The NAT gateway intercepts both outbound and inbound traffic when applied at the node level, making NodePort services unreachable from external clients.

We need to implement traffic routing that:

  1. Preserves direct public access to NodePort services
  2. Channels all outbound traffic through static IPs

Option 1: Regional External IP Whitelisting

Google Cloud publishes IP ranges by region.

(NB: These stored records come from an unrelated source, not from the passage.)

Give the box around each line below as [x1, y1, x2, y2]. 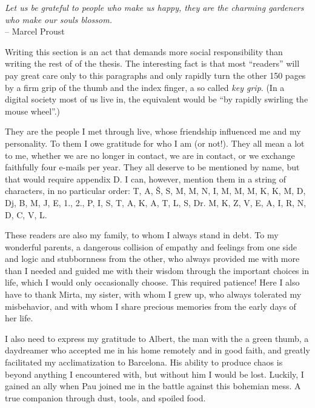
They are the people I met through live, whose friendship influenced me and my [5, 125, 301, 138]
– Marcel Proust [5, 25, 65, 38]
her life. [5, 312, 33, 324]
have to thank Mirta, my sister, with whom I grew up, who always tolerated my [5, 288, 302, 301]
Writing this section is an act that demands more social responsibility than [5, 45, 283, 58]
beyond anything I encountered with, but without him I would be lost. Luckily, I [5, 367, 304, 380]
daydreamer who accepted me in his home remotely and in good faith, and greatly [5, 344, 310, 356]
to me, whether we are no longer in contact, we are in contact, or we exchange [5, 149, 295, 161]

While not perfect, you could whitelist:


us-central1: 34.66.0.0/15, 34.67.0.0/16
us-east1: 34.74.0.0/15, 34.75.0.0/16

Option 2: Proxy-Based Solution with Static IP

Deploy a proxy deployment with static external IP:


apiVersion: apps/v1
kind: Deployment
metadata:
  name: outbound-proxy
spec:
  replicas: 1
  selector:
    matchLabels:
      app: proxy
  template:
    metadata:
      labels:
        app: proxy
    spec:
      containers:
      - name: squid
        image: sameersbn/squid:3.5.27
        
---
apiVersion: v1
kind: Service
metadata:
  name: proxy-service
  annotations:
    cloud.google.com/load-balancer-type: "External"
spec:
  loadBalancerIP: "34.102.123.45" # Your reserved static IP
  ports:
  - port: 3128
    targetPort: 3128
  selector:
    app: proxy
  type: LoadBalancer

Option 3: GKE Network Policies with Static NAT

Advanced configuration using egress gateways:


# Reserve static IP
gcloud compute addresses create gke-outbound-ip --region=us-central1

# Create NAT gateway specifically for egress
gcloud compute routers nats create gke-nat-config \
    --router=nat-router \
    --nat-external-ip-pool=gke-outbound-ip \
    --enable-logging \
    --auto-allocate-nat-external-ips
  • Always test failover scenarios for proxy-based solutions
  • Monitor for SNAT port exhaustion in high-traffic clusters
  • Consider VPC Service Controls for additional security

Each approach requires balancing between operational complexity and business requirements. For most production scenarios, Option 3 provides the best combination of reliability and maintainability.